Allihies (/ælˈæhiz/; Irish: Na hAilichí, meaning "the cliff fields")[2] is a coastal parish[clarification needed] (and townland) in the west of County Cork, Ireland. The corresponding civil parish is Kilnamanagh. The largest village in the parish is Cluin, but is often mistakenly referred to by the name of the surrounding parish. Allihies Parish is located on the western tip of the Béara Peninsula and stretches between Cod's Head to the North West and Dursey Island to the South West. Allihies is the furthest village in Ireland from the capital, Dublin, some 394 km away by road.

History of copper mining

From the Bronze age up to the 1870s the area was a site of copper-mining. The most commercial and productive period being between 1812 and 1912 when 297,000 tons of ore were recorded as passing through Swansea from Allihies mines.[3] An attempt was made to restart mining in the late 1950s by a Canadian mining company, but was not progressed.[4]

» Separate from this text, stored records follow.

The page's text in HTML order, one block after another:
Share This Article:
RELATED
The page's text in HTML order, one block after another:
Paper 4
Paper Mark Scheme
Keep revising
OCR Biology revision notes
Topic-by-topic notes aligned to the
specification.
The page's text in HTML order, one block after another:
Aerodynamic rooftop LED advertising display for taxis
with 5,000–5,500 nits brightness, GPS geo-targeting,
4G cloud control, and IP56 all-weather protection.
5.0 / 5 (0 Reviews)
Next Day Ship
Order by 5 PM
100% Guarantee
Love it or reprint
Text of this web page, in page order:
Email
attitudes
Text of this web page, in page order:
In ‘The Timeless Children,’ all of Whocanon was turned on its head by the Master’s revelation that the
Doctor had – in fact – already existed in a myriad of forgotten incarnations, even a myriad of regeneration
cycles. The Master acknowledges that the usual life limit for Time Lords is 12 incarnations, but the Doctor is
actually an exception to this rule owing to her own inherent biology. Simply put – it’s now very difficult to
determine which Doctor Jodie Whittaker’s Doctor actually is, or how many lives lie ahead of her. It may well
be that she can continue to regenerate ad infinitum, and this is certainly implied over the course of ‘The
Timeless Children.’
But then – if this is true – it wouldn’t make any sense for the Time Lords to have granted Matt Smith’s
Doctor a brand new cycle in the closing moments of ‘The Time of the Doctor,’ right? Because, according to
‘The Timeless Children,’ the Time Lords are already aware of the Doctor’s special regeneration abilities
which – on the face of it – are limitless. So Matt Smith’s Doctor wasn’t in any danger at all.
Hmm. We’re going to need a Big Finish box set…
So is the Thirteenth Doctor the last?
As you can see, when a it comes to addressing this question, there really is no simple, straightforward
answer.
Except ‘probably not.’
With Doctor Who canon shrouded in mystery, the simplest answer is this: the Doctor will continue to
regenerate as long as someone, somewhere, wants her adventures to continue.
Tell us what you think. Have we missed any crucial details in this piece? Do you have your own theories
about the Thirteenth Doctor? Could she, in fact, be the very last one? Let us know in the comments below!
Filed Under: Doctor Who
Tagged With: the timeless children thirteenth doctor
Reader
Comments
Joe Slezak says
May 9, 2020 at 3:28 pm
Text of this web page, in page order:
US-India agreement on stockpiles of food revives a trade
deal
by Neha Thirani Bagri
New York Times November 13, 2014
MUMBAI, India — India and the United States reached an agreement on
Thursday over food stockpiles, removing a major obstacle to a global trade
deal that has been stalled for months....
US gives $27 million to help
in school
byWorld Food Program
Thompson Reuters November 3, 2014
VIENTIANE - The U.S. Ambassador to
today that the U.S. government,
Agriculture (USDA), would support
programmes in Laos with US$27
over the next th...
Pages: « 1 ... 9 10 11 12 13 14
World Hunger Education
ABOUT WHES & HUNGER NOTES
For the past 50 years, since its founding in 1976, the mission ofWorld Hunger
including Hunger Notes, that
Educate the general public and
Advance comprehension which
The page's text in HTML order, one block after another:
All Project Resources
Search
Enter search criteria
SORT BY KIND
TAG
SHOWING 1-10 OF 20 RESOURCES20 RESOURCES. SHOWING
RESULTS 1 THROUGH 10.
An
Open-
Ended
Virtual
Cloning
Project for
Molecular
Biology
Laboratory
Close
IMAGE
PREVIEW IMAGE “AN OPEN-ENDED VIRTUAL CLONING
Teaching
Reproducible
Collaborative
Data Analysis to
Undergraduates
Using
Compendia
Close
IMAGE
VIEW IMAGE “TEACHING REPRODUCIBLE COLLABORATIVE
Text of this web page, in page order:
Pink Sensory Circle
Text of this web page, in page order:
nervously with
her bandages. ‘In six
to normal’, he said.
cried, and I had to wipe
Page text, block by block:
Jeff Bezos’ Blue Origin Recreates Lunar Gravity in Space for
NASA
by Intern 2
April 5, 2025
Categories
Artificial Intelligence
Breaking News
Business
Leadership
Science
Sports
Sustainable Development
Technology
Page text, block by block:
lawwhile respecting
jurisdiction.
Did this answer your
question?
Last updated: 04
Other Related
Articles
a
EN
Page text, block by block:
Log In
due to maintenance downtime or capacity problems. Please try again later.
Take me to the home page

There are three ruined Cornish engine houses visible from Allihies. The most prominent is the Mountain Mine man engine house, located on the mountain above the village and installed by the noted Cornish engineers Michael Loam and Son in 1862. The area saw large-scale emigration when the mine closed following a fall in the worldwide price of copper. Many miners went to Butte, Montana and the town has many families who trace their ancestry back to Allihies.[citation needed]

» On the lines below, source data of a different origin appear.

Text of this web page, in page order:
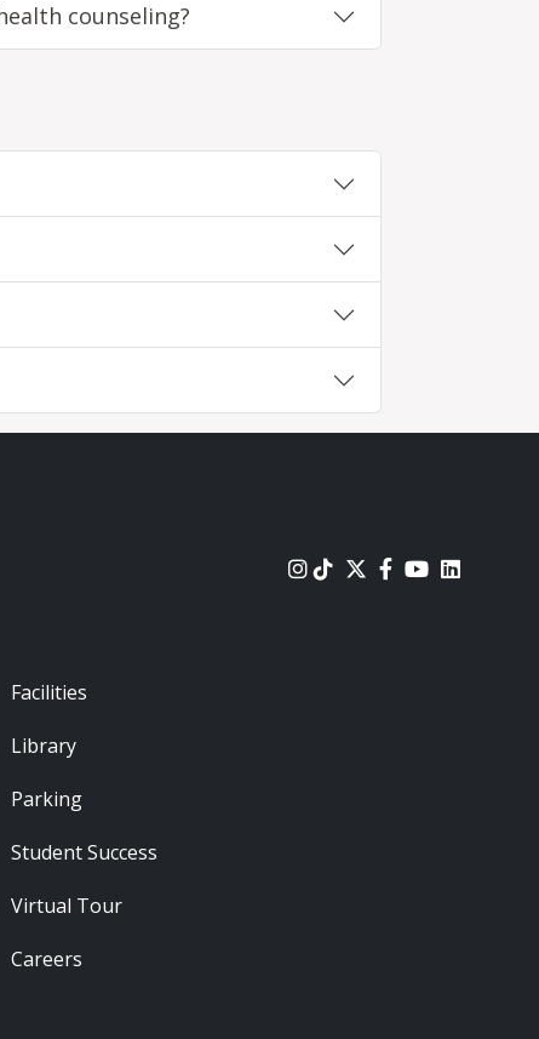
counseling?
Footer - Locations
Facilities
Library
Parking
Student Success
Virtual Tour
Careers
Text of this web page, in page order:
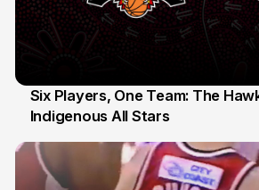
7 Jul
Six Players, One Team: The
Indigenous All Stars
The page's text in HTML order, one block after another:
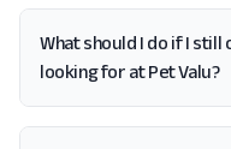
What should I do if I still
looking for at Pet Valu?
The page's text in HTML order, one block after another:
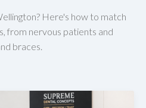
Here's how to match
from nervous patients and
braces.
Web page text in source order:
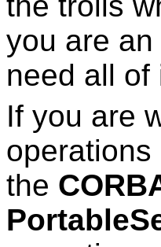
you are
need all of
If you are
the
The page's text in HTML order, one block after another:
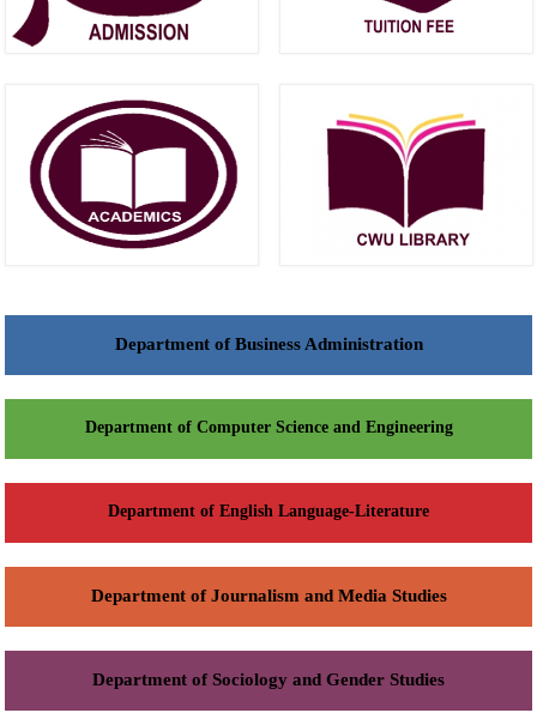
Department of Business Administration
Department of Computer Science and Engineering
Department of English Language-Literature
Department of Journalism and Media Studies
Department of Sociology and Gender Studies
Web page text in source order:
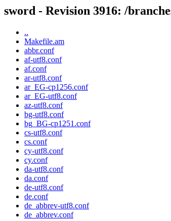
sword - Revision 3916: /
..
Makefile.am
abbr.conf
af-utf8.conf
af.conf
ar-utf8.conf
ar_EG-cp1256.conf
ar_EG-utf8.conf
az-utf8.conf
bg-utf8.conf
bg_BG-cp1251.conf
cs-utf8.conf
cs.conf
cy-utf8.conf
cy.conf
da-utf8.conf
da.conf
de-utf8.conf
de.conf
de_abbrev-utf8.conf
de_abbrev.conf
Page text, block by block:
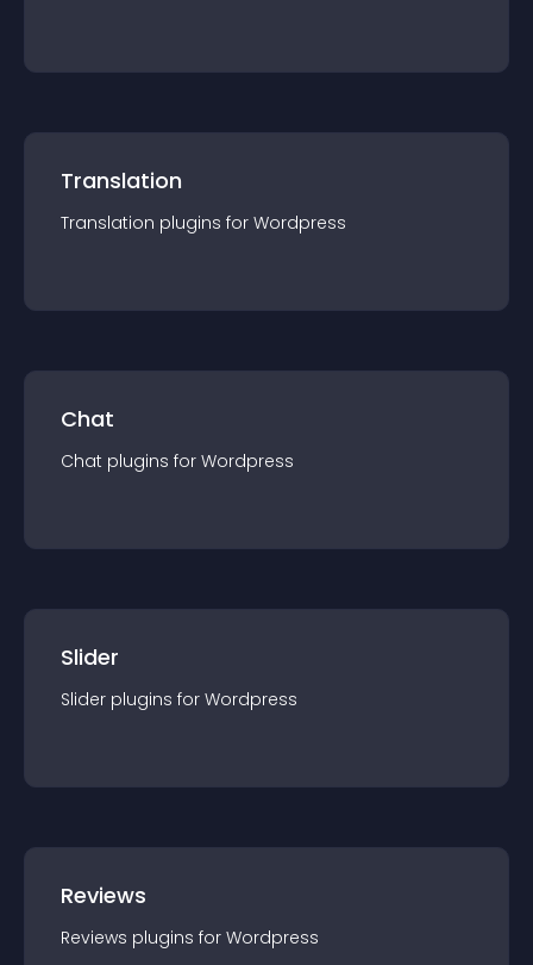
Translation
Translation plugins for Wordpress
Chat
Chat plugins for Wordpress
Slider
Slider plugins for Wordpress
Reviews
Reviews plugins for Wordpress
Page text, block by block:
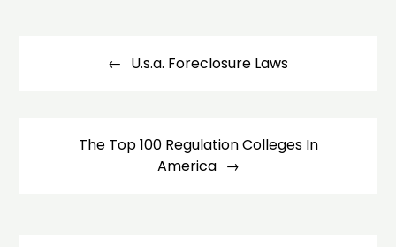
navigation
U.s.a. Foreclosure Laws
The Top 100 Regulation Colleges In
America
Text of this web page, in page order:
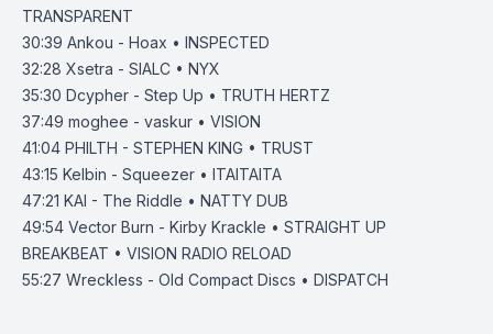
TRANSPARENT
30:39 Ankou - Hoax • INSPECTED
32:28 Xsetra - SIALC • NYX
35:30 Dcypher - Step Up • TRUTH HERTZ
37:49 moghee - vaskur • VISION
41:04 PHILTH - STEPHEN KING • TRUST
43:15 Kelbin - Squeezer • ITAITAITA
47:21 KAI - The Riddle • NATTY DUB
49:54 Vector Burn - Kirby Krackle • STRAIGHT UP
BREAKBEAT • VISION RADIO RELOAD
55:27 Wreckless - Old Compact Discs • DISPATCH

Can-Erin Mines during the 1950s and 1960s dewatered the Mountain Mine and conducted evaluation drilling. The company noted that the Mountain Mine “has significant untested resource potential” [5]

File:Mountain Mine.jpg
Engine house of the Mountain Mine.

The Mountain Mine engine house has recently been conserved by the Mining Heritage Trust of Ireland.[6] The finished conservation project and some of the underground mine workings were featured in a TV programme "Townlands" on RTÉ One in 2005.[citation needed]

Festivals

The annual Allihies Festival traditionally takes place on the 15th of August. It usually features horse racing - a practice probably dating from the time of more widespread use of horses and ponies in the copper mining industry.[citation needed] It takes place in a setting between the ocean and the surrounding mountains. The festivities now extend through the week and feature music, bale tossing and other events.

In 2008-9 the village also hosted the Michael Dwyer Festival of Traditional Irish music, which commemorates the life of a Beara musician and composer.

Presidential Visits

In 2007 the parish was visited by the President of Ireland, Mary McAleese for the opening of the Allihies Copper Mine Museum, commemorating the area's mining heritage. The museum is housed in the chapel built by Cornish miners in 1845. The rich veins of copper at Allihies were discovered in 1812 and worked until 1884 and many Cornish mine captains, miners and craftsmen were employed alongside Irish people.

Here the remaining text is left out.